きょうは序章「睡眠戦略を成功に導く『講義と準備』」内の「講義」の部分に着目し、3つの「大原則」を確認してみることにしましょう。
大原則1 「回復」だけでなく、「進化」するために寝る
睡眠が持つ効果には大きく分けて「回復」と進化があり、それぞれ「身体」「脳」「メンタル」に作用するのだそうです。つまり、睡眠には次の6つの効果があるということ。
・身体の回復 筋肉の疲労からのリカバリー、お肌や髪の再生、けがの治癒など
・身体の進化 筋肉や関節の増強、運動神経の発達による新しい動きの習得など
・脳の回復 脳の疲労からのリカバリー、眠気解消、認知症の原因物質の除去など
・脳の進化 新たな知識の整理・定着、新しい動きや思考の習得、創造性の向上など
・メンタルの回復 落ち込みや鬱状態からの回復、怒りや欲望に伴う衝動の低減など
・メンタルの進化 幸福感の向上、経験によるストレス需要能力の向上など
(42〜44ページより)
睡眠が持つ回復効果についてはさまざまな情報が存在しますし、日常生活のなかで実際に経験されていることも多いはず。また、睡眠が認知症の原因物質のひとつである「アミロイドβ」の排出に関わっているという研究結果をご存知の方もいらっしゃるかもしれません。
それだけではありません。肌や髪を美しく保つために睡眠が重要であるといわれるのも、日中に受けたさまざまなダメージからの回復が必要だから。そうやって改めて考えてみるまでもなく、睡眠に多大な効果があることは間違いないわけです。(42ページより)
大原則2 なぜ寝ているあいだに記憶が定着するのか
睡眠の状態は、おもに脳波を調べることでわかるのだといいます。脳波は、脳が発する微弱な電流を、頭皮などに取りつけた電極で読み取ったもの。それが文字どおり、波のような形に記録されるということです。
脳波は大きく分けて、波長が短い方から「ベータ波」「アルファ波」「シータ波」「デルタ波」の4種類があります。
ちなみにアルファとベータの順番が逆になっているのは、脳波研究の黎明期にハンス・ベルガーという人が最初に発見したのがアルファ波だったためです。(45ページより)
4つの脳波は、基本的には波長が短いほど覚醒した状態、長いほど深い睡眠に陥っている状態のときに記録されることがわかっているそう。

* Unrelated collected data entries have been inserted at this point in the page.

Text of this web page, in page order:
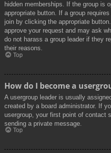
hidden memberships. If the group is
appropriate button. If a group
join by clicking the appropriate
approve your request and may ask
do not harass a group leader if they
their reasons.
Top
How do I become a
A usergroup leader is usually
created by a board administrator. If
usergroup, your first point of contact
sending a private message.
Top
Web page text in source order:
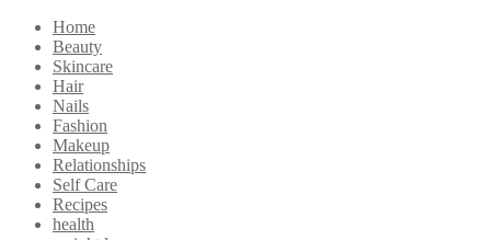
Home
Beauty
Skincare
Hair
Nails
Fashion
Makeup
Relationships
Self Care
Recipes
health
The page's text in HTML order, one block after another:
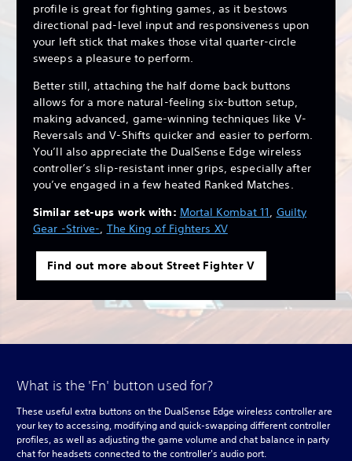
profile is great for fighting games, as it bestows
directional pad-level input and responsiveness upon
your left stick that makes those vital quarter-circle
sweeps a pleasure to perform.
Better still, attaching the half dome back buttons
allows for a more natural-feeling six-button setup,
making advanced, game-winning techniques like V-
Reversals and V-Shifts quicker and easier to perform.
You’ll also appreciate the DualSense Edge wireless
controller’s slip-resistant inner grips, especially after
you’ve engaged in a few heated Ranked Matches.
Similar set-ups work with: Mortal Kombat 11, Guilty
Gear -Strive-, The King of Fighters XV
Find out more about Street Fighter V
What is the 'Fn' button used for?
These useful extra buttons on the DualSense Edge wireless controller are
your key to accessing, modifying and quick-swapping different controller
profiles, as well as adjusting the game volume and chat balance in party
chat for headsets connected to the controller's audio port.
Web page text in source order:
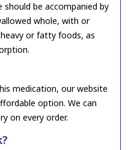
be accompanied by
whole, with or
or fatty foods, as
medication, our website
option. We can
on every order.
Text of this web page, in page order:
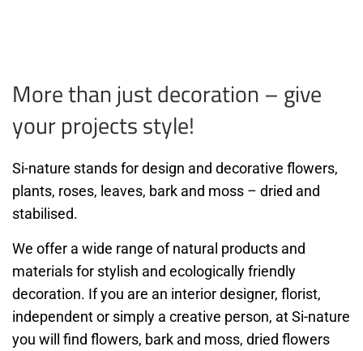
More than just decoration – give
your projects style!
Si-nature stands for design and decorative flowers,
plants, roses, leaves, bark and moss – dried and
stabilised.
We offer a wide range of natural products and
materials for stylish and ecologically friendly
decoration. If you are an interior designer, florist,
independent or simply a creative person, at Si-nature
you will find flowers, bark and moss, dried flowers
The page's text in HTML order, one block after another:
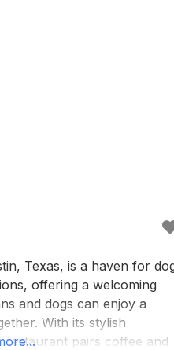
Texas, is a haven for
offering a welcoming
and dogs can enjoy a
With its stylish
restaurant pairs coffee and
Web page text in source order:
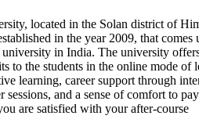
located in the Solan district of
in the year 2009, that comes
university in India. The university
to the students in the online mode of
learning, career support through
sessions, and a sense of comfort to
are satisfied with your after-course
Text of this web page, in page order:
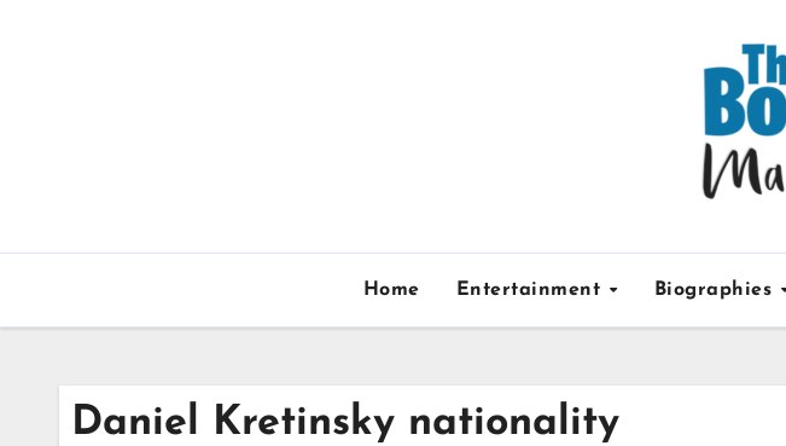
Home Entertainment Biographies
Daniel Kretinsky nationality

完全に覚醒しているとき、アルファ波はリラックス状態からごく浅い睡眠のときに現れるのがベータ波。浅い睡眠時に現れる脳波であるものの、深い瞑想中などにもみられることで知られるのがシータ波。
そして睡眠の深さを知るための指標となっているのがデルタ波で、この値が高いほど、深く質のよい眠りがとれているとされるようです。(45ページより)

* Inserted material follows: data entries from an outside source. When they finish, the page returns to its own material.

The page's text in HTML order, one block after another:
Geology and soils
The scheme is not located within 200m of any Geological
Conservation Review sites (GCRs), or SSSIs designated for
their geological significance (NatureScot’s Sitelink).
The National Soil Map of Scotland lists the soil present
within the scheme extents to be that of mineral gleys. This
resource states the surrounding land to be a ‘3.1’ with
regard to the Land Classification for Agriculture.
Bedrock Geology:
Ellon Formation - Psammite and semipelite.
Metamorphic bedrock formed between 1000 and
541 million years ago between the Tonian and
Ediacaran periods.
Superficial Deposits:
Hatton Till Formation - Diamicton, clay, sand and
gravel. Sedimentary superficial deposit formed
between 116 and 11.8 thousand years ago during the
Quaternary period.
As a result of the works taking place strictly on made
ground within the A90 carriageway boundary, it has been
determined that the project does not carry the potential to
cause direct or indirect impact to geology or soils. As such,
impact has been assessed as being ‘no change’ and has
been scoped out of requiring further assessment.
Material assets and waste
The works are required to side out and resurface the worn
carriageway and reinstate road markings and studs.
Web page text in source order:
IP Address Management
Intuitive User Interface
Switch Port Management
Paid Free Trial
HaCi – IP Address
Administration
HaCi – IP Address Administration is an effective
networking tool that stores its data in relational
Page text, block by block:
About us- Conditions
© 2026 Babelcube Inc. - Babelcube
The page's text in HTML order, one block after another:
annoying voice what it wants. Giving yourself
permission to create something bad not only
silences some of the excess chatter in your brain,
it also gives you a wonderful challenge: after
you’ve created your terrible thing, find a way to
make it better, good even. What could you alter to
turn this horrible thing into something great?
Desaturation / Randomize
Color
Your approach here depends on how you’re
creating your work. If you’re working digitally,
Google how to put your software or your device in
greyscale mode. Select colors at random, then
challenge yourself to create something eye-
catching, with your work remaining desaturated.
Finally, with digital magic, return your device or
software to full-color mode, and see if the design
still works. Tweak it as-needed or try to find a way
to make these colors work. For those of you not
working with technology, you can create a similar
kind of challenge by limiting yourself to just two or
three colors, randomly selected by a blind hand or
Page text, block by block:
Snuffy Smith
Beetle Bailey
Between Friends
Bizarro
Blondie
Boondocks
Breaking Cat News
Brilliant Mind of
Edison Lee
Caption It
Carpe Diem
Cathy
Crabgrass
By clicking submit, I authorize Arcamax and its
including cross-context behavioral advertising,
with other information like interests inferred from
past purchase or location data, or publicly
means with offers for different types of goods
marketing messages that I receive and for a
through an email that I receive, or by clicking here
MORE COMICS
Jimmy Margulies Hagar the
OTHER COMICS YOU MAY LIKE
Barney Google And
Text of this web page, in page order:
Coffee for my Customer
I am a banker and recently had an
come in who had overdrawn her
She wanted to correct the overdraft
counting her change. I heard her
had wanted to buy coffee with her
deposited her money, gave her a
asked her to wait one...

大原則3 最新研究で明らかになった「浅いノンレム睡眠」のすごい役割
ご存知のように睡眠には大きく分けて「レム睡眠」「浅いノンレム睡眠」「深いノンレム睡眠」の3種類がありますが、それぞれ効果は異なります。それぞれを確認してみましょう。
レム睡眠
レム睡眠の間、筋肉は弛緩していますが、その一方で脳は活発に活動しています。「レム」とは「rapid eye movement(速い目の動き)」の略称で、つまりは眼球も活発に動いているということ。夢を見るのもレム睡眠時で、最新の研究では、レム睡眠はメンタルを安定させたり、人間らしい情報を生み出したりする作用に大きく関わっていることがわかってきたのだといいます。
深いノンレム睡眠
深いノンレム睡眠については、成長ホルモンの分泌を促し、身体と脳を回復させる効果が認められているそうです。生命を維持していくうえで欠かせない、もっとも基礎的な機能を担う眠りだと著者は述べています。
浅いノンレム睡眠
最新の研究結果でわかってきたのは、浅いノンレム睡眠の間に出る特殊な脳波が、記憶の定着や運動神経の発達に関わっていること。身体と脳の「進化」に重要な役割を果たしているといえるそうです。

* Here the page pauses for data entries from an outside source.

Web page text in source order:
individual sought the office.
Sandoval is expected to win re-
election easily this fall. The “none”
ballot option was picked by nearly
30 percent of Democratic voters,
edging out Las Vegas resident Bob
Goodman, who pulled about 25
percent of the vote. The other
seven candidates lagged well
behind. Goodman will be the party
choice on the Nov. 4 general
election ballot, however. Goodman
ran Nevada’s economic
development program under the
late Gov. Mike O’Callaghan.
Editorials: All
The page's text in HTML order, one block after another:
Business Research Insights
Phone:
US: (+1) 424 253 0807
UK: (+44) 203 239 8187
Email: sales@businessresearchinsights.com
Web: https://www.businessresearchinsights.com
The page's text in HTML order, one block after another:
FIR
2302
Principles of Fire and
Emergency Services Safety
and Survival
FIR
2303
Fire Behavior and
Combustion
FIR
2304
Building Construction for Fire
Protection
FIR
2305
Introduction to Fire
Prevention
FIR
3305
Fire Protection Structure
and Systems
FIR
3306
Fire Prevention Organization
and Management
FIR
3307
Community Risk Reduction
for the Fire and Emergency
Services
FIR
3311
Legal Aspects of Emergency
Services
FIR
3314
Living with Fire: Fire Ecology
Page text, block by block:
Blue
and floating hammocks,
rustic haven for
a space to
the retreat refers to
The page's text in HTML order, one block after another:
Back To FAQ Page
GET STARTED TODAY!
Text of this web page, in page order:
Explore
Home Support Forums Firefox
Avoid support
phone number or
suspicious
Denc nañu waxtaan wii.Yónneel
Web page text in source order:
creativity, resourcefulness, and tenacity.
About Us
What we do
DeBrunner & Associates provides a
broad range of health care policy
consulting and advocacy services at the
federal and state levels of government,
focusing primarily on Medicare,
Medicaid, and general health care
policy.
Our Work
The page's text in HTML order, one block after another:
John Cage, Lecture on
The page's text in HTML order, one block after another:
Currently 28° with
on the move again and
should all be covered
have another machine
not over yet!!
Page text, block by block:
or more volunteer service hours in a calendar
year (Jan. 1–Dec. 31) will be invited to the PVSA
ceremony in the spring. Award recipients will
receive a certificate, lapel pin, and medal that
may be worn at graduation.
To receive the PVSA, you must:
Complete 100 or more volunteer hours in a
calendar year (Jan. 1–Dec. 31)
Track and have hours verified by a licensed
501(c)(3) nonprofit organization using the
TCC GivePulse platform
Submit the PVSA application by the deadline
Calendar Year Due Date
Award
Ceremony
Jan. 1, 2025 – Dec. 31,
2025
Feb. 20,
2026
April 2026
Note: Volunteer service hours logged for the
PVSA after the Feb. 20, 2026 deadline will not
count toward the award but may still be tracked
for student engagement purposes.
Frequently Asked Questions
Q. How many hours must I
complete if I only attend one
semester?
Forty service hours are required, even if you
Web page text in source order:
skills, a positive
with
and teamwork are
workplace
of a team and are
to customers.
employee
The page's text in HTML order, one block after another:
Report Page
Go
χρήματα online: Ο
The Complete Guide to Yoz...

これら3つの眠りの効果は互いに重なり合っていますが、いずれも重要な役割を持っていることには間違いないといいます。(48ページより)
こうした“基本”を軸として、本書では大谷翔平、マドンナ、ラリー・ペイジらの著名人が取り入れているという「7つの睡眠戦略」が紹介されています。自分にフィットしそうなものを実践してみれば、睡眠の質が向上するかもしれません。